1. A properly configured `test/testconfig.json` file (generated by running `./helpers/deploy.sh my-project-name`)
2. GCP authentication (`gcloud auth application-default login`)
3. Deployed GCP resources (BigQuery dataset/table, GCS buckets)

**When to run integration tests**
- Run unit tests (`npm test`) locally before sending a PR or release tag; they are fully mocked and fast.
- Run integration tests **only after** deploying the test stack (e.g., `./helpers/deploy.sh upload `) or promoting a build to a staging environment, because they need live GCP resources.
- Recommended checkpoints: after dependency or schema changes, before a release cut once the candidate container is deployed to the test/staging project, and periodically in CI on a schedule against that deployed environment.

Available integration test suites:

- **`semantic_compare.integration.js`** - Tests semantic similarity between text and image embeddings
- **`pipeline.integration.js`** - End-to-end pipeline tests (GCS upload → processing → BigQuery insertion)
- **`storage-embeddings.integration.js`** - Storage and embedding feature tests
- **`config-validation.integration.js`** - Configuration, schema, and permissions validation tests

To run all integration tests:

```bash
npm run test:integration
# or using the helper script directly
./helpers/run-integration-tests.sh
```

Or manually with mocha:

```bash
DCM2BQ_CONFIG_FILE=test/testconfig.json mocha test/*.integration.js
```

To run a specific integration test suite:

```bash
DCM2BQ_CONFIG_FILE=test/testconfig.json mocha test/pipeline.integration.js
```

**Note:** Integration tests make real API calls to Google Cloud services and may incur costs.

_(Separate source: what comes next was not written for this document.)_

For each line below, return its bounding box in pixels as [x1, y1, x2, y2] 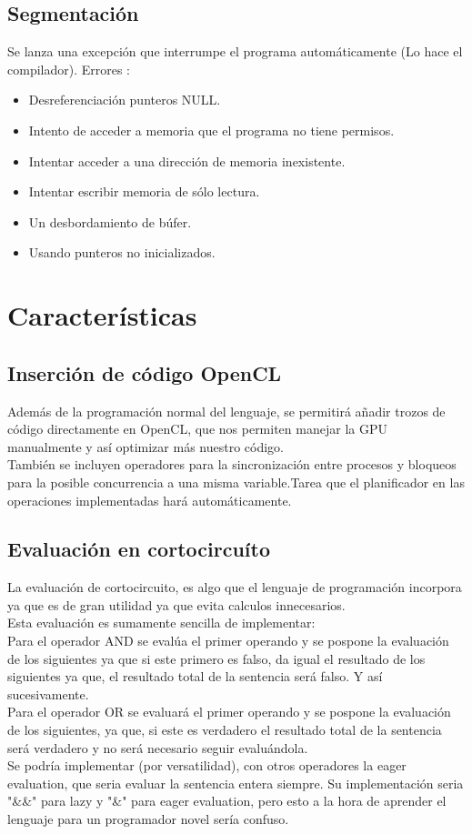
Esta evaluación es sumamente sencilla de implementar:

They also upload test files to GCS and insert rows into BigQuery (cleanup is performed automatically).

## Contributing

Contributions are welcome! Please see [CONTRIBUTING.md](./CONTRIBUTING.md) for details on how to contribute to this project.

## License

This project is licensed under the Apache 2.0 License.

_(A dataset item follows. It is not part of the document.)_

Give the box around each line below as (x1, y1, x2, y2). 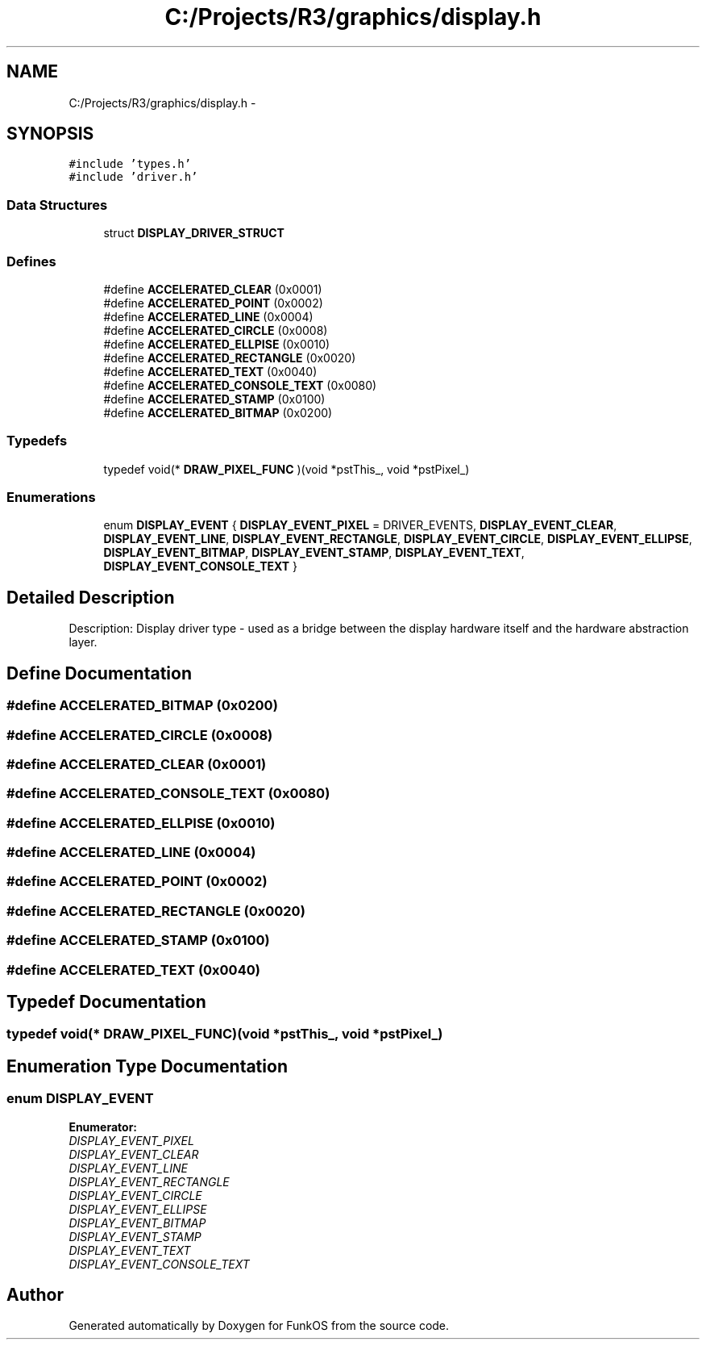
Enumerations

## Deployment with Terraform

The recommended way to deploy the service and all required Google Cloud resources is using Terraform. This will provision:
- Google Cloud Storage bucket(s)
- Pub/Sub topics and subscriptions
- BigQuery dataset and tables
- Cloud Run service
- All necessary IAM permissions

A helper script is provided to automate the process:

```bash
./helpers/deploy.sh [OPTIONS] [destroy|upload]
```
- `upload`: Upload test DICOM files from `test/files/dcm/*.dcm` to the GCS bucket created by Terraform (standalone; does not deploy).
- `destroy`: Destroy all previously created resources (cleanup).
- `--debug`: Enable debug mode with verbose logging in the Cloud Run service.
- `--help` or `-h`: Show usage instructions.

**Examples**

- Deploy infrastructure:
```bash
./helpers/deploy.sh my-gcp-project-id
```

- Deploy with debug mode enabled:
```bash
./helpers/deploy.sh --debug my-gcp-project-id
```

- Upload test data only (no deploy):
```bash
./helpers/deploy.sh upload my-gcp-project-id
```

- Deploy and then upload test data (two steps):
```bash
./helpers/deploy.sh my-gcp-project-id
./helpers/deploy.sh upload my-gcp-project-id
```

- Destroy all resources:
```bash
./helpers/deploy.sh destroy my-gcp-project-id
```

The script will:
1. Ensure all dependencies (Terraform, gcloud, gsutil) are installed.
2. Create a GCS bucket for Terraform state (if needed).
3. Generate a backend config for Terraform.
4. Deploy all infrastructure using Terraform.
5. Optionally upload test DICOM files if the flag is supplied.

> **Note:** All resource names (buckets, datasets, tables, etc.) are made unique per deployment to avoid collisions.